Rather than bracing for stress, try a grounding technique (like meditation, movement or breathing) and speak kindly to yourself. Remind yourself that you may be about to hear some feedback, and feedback is just information. It’s possible it will be uncomfortable, or even false, but that it is being given in good faith, with the intention of helping you.

What if I'm criticized?

Remember that our perceptions can be skewed in a high stress situation. Try to tune into what specifically is being said (the SBI) rather than tuning in to how you feel about it at this moment. Ask clarifying questions if you need to. Additional tips:

  • Recognize feelings of upset, anger, defensiveness, denial, dissociation or anything else that is preventing you from fully hearing what this person is trying to say to you, or that might lead to a reaction that would give the impression that you are not a safe person to give feedback to. Especially if you are a leader. Ask for a break if you need it.
  • Privately dig into a negative reaction - is your reaction based on the person and not the feedback itself? It could be something to do with your personal relationship and trust levels. It could even be bias. You want to catch that in time before you cause harm with your reaction. Try imagining hearing the feedback from someone else you perceive as more trustworthy or credible.
  • However you feel about this criticism (unless it’s completely inappropriate), thank the person for taking the time to give it to you, especially if you’re a leader.
  • Appreciate the effort and the bravery that went into putting this thoughtful feedback together for you. Chances are, they care about you and about improving the situation for the future.

Acting on criticism

Whether you agree or disagree, feedback should be taken seriously*. When you receive thoughtful feedback, you should make an effort to changes the things that are having a negative impact on the organization or the people around you. 

You do not have to put every aspect of feedback you receive into practice, but there is always at least some element you can address.

For example, if my boss tells me I am behind on my work too frequently, and I believe that the main reason for that is I’m assigned too much work, I can still acknowledge the truth that my work is late. My action may be to inform my boss that I’m feeling overloaded, provide data around how my time is spent, and work with them on a solution. 

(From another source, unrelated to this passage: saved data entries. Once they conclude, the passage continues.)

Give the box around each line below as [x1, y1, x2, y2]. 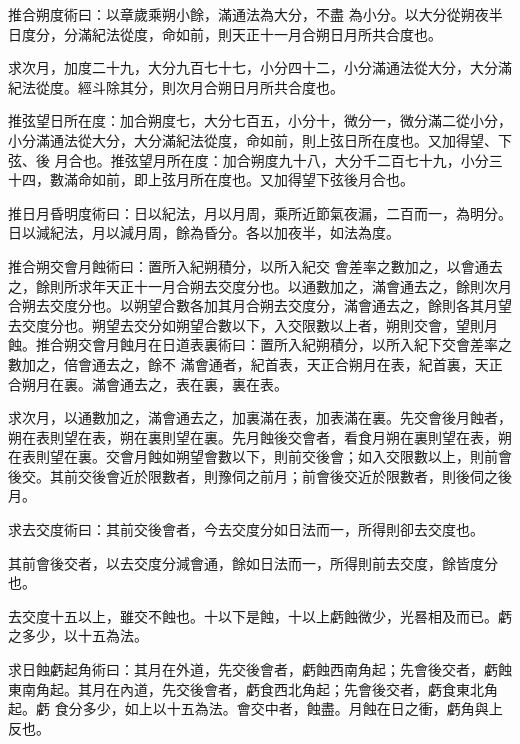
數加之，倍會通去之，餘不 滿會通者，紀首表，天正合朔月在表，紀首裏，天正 [8, 353, 503, 374]
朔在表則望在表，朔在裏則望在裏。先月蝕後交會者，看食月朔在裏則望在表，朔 [8, 426, 512, 447]
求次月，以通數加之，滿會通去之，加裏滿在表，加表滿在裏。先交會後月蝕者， [8, 407, 512, 428]
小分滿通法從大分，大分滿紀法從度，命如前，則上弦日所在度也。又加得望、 [8, 129, 498, 150]
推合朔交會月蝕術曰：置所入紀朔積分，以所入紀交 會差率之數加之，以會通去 [8, 255, 503, 276]
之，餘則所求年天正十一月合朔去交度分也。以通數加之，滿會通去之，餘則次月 [8, 275, 512, 296]
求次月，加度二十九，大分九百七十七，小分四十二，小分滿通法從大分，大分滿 [8, 57, 512, 78]
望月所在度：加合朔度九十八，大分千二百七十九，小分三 [138, 149, 503, 170]
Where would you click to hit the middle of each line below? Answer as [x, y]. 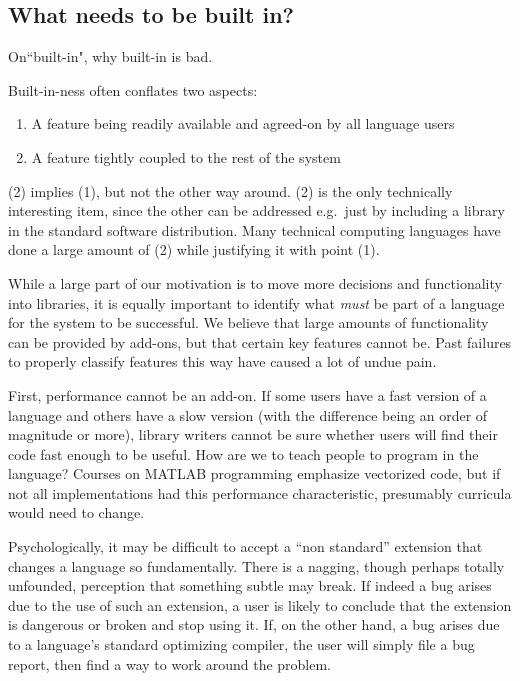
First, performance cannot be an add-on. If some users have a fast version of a [247, 394]
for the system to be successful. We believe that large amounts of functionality [248, 322]
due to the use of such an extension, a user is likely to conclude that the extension [260, 604]
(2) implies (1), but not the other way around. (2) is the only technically [230, 190]
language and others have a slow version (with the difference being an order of [248, 414]
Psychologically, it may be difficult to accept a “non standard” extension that [245, 546]
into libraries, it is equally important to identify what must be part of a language [256, 302]
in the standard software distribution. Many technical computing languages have [254, 229]
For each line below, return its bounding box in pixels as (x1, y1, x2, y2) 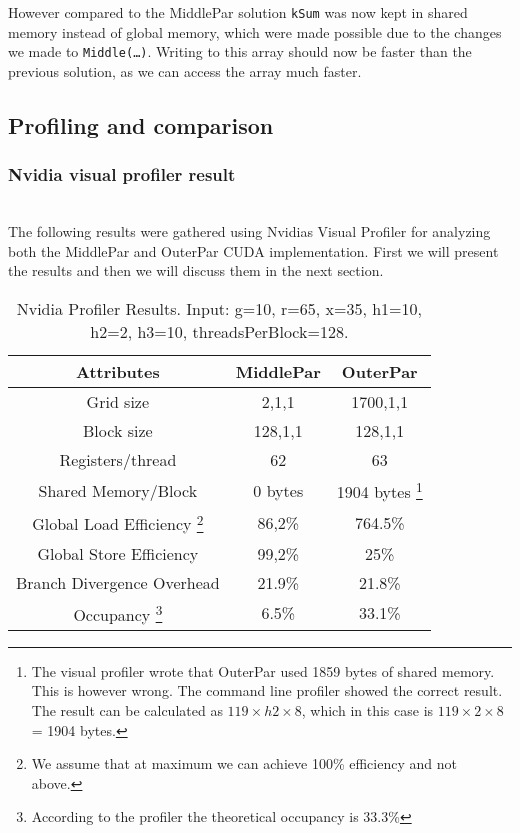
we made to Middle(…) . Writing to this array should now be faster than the (8, 41, 472, 62)
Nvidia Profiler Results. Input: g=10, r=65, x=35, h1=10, (16, 296, 422, 320)
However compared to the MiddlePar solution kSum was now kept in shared (8, 2, 468, 22)
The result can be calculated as (31, 700, 223, 721)
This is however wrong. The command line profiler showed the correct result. (31, 680, 503, 701)
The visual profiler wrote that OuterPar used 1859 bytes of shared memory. (31, 660, 495, 681)
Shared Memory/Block (38, 478, 198, 502)
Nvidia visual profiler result (8, 162, 236, 187)
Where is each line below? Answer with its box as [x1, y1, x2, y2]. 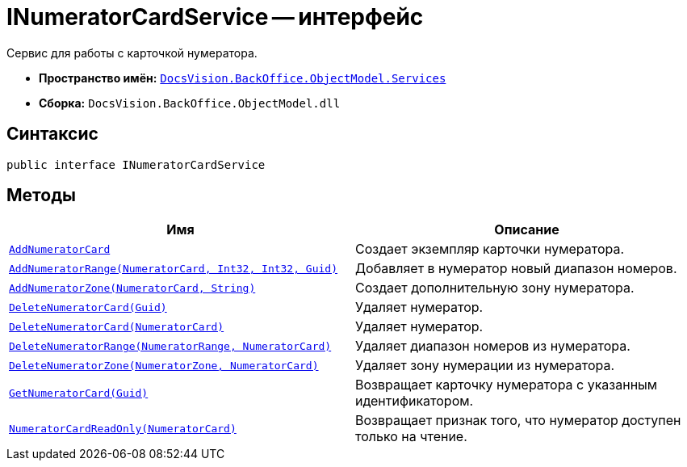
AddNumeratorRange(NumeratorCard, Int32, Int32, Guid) [9, 262, 337, 275]
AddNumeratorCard [9, 242, 111, 255]
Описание [494, 221, 559, 238]
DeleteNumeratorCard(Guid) [9, 301, 167, 313]
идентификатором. [355, 393, 474, 410]
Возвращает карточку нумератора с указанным [355, 377, 658, 393]
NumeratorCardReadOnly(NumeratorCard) [9, 422, 237, 435]
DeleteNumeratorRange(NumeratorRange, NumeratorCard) [9, 339, 332, 352]
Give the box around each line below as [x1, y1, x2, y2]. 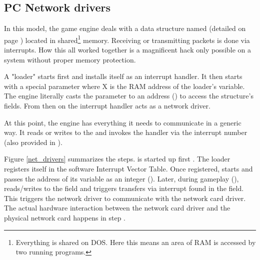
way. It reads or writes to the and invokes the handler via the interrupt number [4, 127, 247, 137]
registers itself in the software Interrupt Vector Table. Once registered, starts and [4, 163, 253, 173]
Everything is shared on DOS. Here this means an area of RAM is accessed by [15, 236, 256, 247]
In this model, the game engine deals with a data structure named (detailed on [4, 23, 246, 33]
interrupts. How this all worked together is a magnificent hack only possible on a [4, 44, 251, 55]
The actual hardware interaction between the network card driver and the [4, 202, 230, 213]
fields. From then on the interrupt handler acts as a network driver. [4, 100, 210, 111]
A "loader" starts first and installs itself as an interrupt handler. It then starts [4, 71, 242, 81]
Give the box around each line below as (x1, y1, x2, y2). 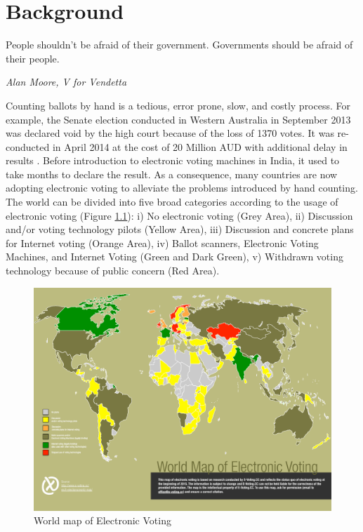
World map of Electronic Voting (34, 513, 171, 528)
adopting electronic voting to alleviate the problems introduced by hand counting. (6, 180, 358, 195)
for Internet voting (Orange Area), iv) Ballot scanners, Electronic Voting (6, 235, 319, 250)
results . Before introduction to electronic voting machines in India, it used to (6, 153, 340, 168)
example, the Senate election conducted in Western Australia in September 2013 (6, 112, 351, 126)
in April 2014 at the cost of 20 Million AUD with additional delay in (52, 139, 348, 154)
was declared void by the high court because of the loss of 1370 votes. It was (6, 126, 334, 140)
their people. (6, 51, 60, 65)
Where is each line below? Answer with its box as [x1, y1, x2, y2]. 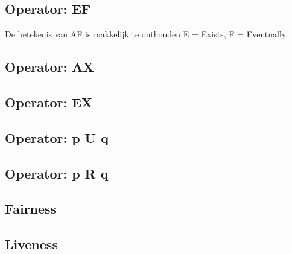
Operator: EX [5, 92, 93, 111]
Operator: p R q [5, 164, 109, 182]
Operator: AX [5, 57, 94, 76]
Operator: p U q [5, 128, 109, 147]
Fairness [5, 199, 57, 218]
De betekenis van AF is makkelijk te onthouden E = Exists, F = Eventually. [5, 28, 288, 40]
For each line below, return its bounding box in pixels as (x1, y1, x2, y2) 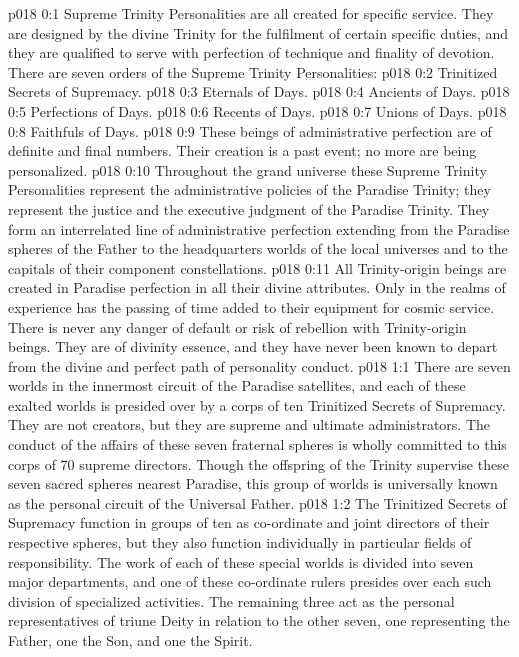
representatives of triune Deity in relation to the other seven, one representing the (8, 610, 510, 631)
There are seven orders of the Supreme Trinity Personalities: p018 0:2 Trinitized (8, 61, 498, 82)
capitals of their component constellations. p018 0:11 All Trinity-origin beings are (8, 257, 507, 278)
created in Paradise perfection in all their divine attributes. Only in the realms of (8, 277, 506, 298)
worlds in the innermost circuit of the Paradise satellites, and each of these (8, 375, 466, 396)
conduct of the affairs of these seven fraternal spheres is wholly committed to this (8, 434, 507, 455)
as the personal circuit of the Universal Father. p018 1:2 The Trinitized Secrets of (8, 492, 507, 513)
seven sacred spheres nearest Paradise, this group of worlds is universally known (8, 473, 498, 494)
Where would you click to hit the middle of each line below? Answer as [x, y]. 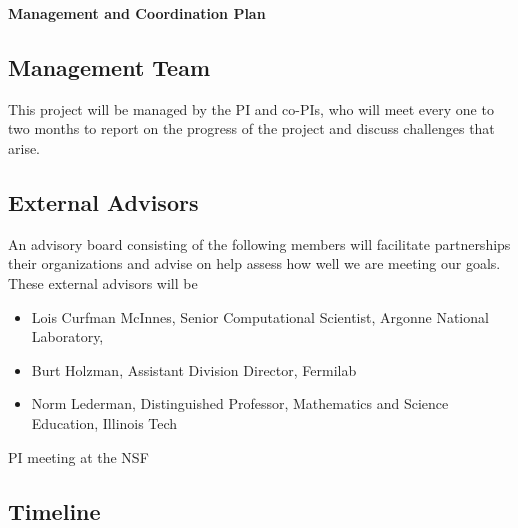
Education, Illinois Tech [104, 422]
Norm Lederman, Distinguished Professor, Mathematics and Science [240, 403]
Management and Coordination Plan [137, 13]
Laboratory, [67, 336]
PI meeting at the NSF [78, 456]
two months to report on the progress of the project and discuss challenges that [251, 128]
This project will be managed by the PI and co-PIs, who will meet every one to [251, 108]
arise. [24, 147]
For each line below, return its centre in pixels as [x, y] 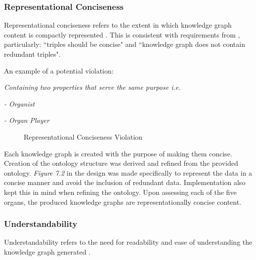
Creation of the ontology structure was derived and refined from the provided [121, 163]
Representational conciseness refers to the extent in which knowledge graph [118, 25]
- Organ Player [27, 120]
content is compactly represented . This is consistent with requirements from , [122, 34]
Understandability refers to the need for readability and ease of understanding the [128, 242]
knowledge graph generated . [47, 251]
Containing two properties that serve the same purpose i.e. [92, 87]
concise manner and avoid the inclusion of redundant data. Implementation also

If an apology is appropriate, plan one out. Take time to learn about how to craft it properly, and combine it with changes to your behaviour.

If it’s not clear what changes you need to make based on this feedback, you might work with the feedback giver on figuring that out. This is especially true in reporting relationships (feedback to or from your manager) or in cases where your behaviour impacted someone personally. Sometimes it’s a simple change like a tweak in process or communication. As you improve, make a point of letting relevant people know about the changes you’ve made and following up on how things are going now. 

*Note: Sometimes in your career you’ll be given completely inappropriate or harmful feedback (see: “Caution: When to reconsider”, above). In this case, finish the meeting, take some time to process the situation, and decide whether you want to give them your own feedback or take the discussion to HR or a manager. 

What if I disagree?

You don’t always have to agree with feedback you receive (and not all feedback is valid), but you do always need to be receptive to feedback*. Especially if you’re a leader. They may be mistaken, but they need to feel safe to approach you in future if something else comes up.

  • Before voicing disagreement, make sure you hear them out fully. Understand that while it doesn’t feel true to you, it feels true to them. True enough they went to the trouble of coming to talk to you. Intentionally listen out for any parts of the feedback you do agree with, or that you can understand how they came to their perception. 
  • Avoid turning this into a fight, and ask for time to process and reflect if you need it. 
  • If it ultimately doesn’t matter and you’re able to keep a good working relationship, then thank them and move on.
  • If there’s a data gap on their part or a factual misunderstanding, calmly let them know that you appreciate them coming to you with this, and that you have information to share that you think or hope will change their perception.
  • Figure out (together if appropriate) a course of action to avoid being in this situation again. 
  • If you’ve earnestly tried and you cannot see anything you align on, or you believe the feedback giver is acting in bad faith, and it is going to impact your ability to work and communicate well together, then your course of action may be conflict resolution, and you should get help from HR or leadership as needed. 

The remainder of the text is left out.